Plans are currently under way to establish more Marine Protected Areas (MPAs) off the coast of California.  Legislation passed in 1999 requires California develop a plan for establishing networks of MPAs in California waters to protect marine habitat and preserve ecosystem integrity. The state is reviewing plans for MPAs in each of California's coastal regions.

In December, the state established MPAs off the central coast of the state and theyare now looking to establish parks in the North Coast- Alder Creek (five miles north of Point Arena) to Pigeon Point area.
Click here to see a map of the region under review.

Brief Summary

A vigorous, multi-year campaign led by The Ocean Conservancy to establish a statewide network of marine protected areas (MPAs), in California, achieved a major milestone on August 15th. With a unanimous 5-0 vote, the California Fish and Game Commission approved a network of 29 MPAs covering over 200 square miles of state waters along California’s central coast. This plan, the first step in a master-plan for the entire coast, should receive final approval in early 2007 after environmental and regulatory review.

Over 100 years ago, Teddy Roosevelt revolutionized land conservation policy by creating national parks, forests and wilderness areas. Today, these lands and the concept behind them are considered one of America’s greatest legacies. Earlier this week, the California Fish and Game Commission took an action that was no less bold or historic by transforming how our oceans are managed. In voting to create a network of underwater marine protected areas along more than 200 miles of water between Santa Barbara and San Francisco, the Schwarzenegger administration took a significant first step to revive fish populations and productive habitats all along the central coast.

The concept of marine protected areas includes marine reserves, where no fishing is allowed, marine conservation areas (where some commercial and/or recreational fishing is permitted) and marine parks where only recreational fishing is permitted.

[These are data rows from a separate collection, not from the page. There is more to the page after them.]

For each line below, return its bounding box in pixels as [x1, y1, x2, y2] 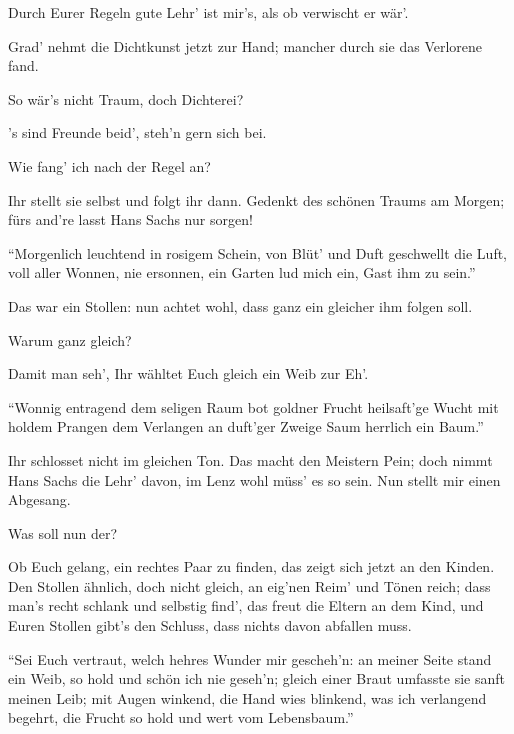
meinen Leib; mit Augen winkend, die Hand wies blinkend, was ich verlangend [8, 687, 487, 708]
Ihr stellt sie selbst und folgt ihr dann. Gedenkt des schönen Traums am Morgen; [8, 189, 505, 210]
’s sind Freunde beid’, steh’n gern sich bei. [8, 122, 267, 143]
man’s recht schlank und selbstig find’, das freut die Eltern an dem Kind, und [8, 595, 484, 616]
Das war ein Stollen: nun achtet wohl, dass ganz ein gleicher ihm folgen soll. [8, 295, 473, 316]
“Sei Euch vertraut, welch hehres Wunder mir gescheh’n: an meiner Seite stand [8, 648, 492, 669]
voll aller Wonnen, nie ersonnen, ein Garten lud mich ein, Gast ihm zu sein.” [8, 262, 476, 283]
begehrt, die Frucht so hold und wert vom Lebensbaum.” [8, 707, 354, 728]
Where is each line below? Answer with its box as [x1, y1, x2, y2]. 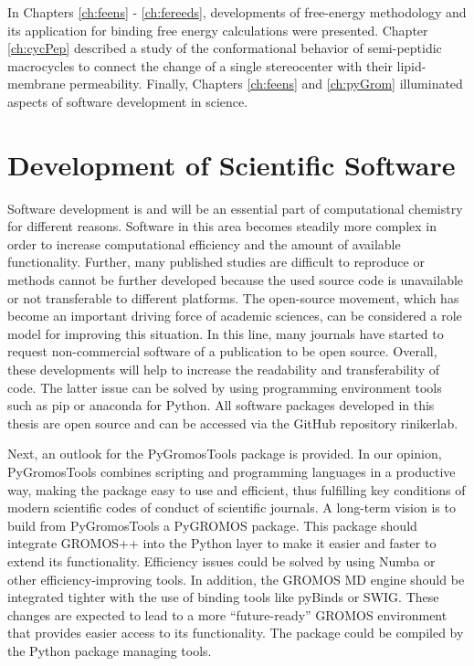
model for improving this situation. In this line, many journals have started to [7, 323, 444, 343]
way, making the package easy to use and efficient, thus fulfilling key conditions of [7, 480, 466, 499]
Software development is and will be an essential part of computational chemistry [7, 198, 463, 217]
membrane [7, 74, 66, 93]
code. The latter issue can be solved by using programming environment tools [7, 377, 442, 396]
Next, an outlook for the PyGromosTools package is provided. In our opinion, [7, 444, 442, 463]
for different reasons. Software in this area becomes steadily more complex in [7, 217, 437, 236]
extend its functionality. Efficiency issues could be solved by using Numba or [7, 551, 436, 570]

The concept has been endorsed by thousands of scientists as the first step towards restoring the health and biodiversity of the oceans. Creating marine protected areas is a strategy urged by two national ocean commissions as a step toward ecosystem-based management of our oceans rather than the often failed results of managing individual species. In the U.S., we have established marine reserve networks in island locales like the Channel Islands (off of Santa Barbara), the Northwest Hawaiian Islands and the Florida Keys. What’s historic and unique about this week’s California decision is that it is the first time this bold idea has been applied to the U.S. shoreline, adjacent to millions of people and multiple port communities, and is the first time that a network of marine protected areas has been initiated throughout an entire state. It required a difficult balancing of political, economic and environmental complexities. The decision involved years of negations between scientists, fishermen, conservationists and government officials.

While the law calling for a master plan to designate marine reserves along the entire California coast passed in 1999, implementation languished for several years due to budget and staff shortages. The process was jump- started by newly elected Governor Schwarzenegger in late -2004 through a unique private-public partnership. What followed was a year of stakeholder meetings advised by science teams, followed by recommendations of a Governor-appointed Blue Ribbon Task Force. It culminated in a proposal by the Department of Fish and Game that was strengthened and approved by the State Fish and Game Commission.

The final package creates a network of 29 marine protected areas that comprise more than 200 square miles (about 18%) of state waters between Santa Barbara and Santa Cruz Counties. This will establish a model for additional protected areas to be established along the entire coast.

The Commission’s vote occurred at the end of a second 12-hr marathon public hearing, in Monterey, in a hotel conference room that earlier was filled with an audience of 400 people.

The California coast is a prime candidate for marine protected areas that scientists have recommended to reverse damage and depletion of ocean ecosystems. The state’s fishing fleet is half the size it was 25 years ago. Many species rockfish (also called red snapper) have populations that are less than 10% of their historic numbers, and are so depleted that the federal government declared the entire west coast rockfish fishery a federal disaster in 2000.

Studies show protected ocean areas harbor older and bigger fish that can produce up to 200 times as many fish as younger ones. These fish can, in turn, repopulate depleted species which migrate out to places where they can be harvested. Protecting the places fish need to feed and breed is like creating an endowment. We can live off the interest quite happily, but if we dip into the capital, as we have done time and again, we are living on borrowed time. Marine protected areas help rebuild the capital needed to sustain current and future generations of fishermen and break the cycle of boom and bust fisheries.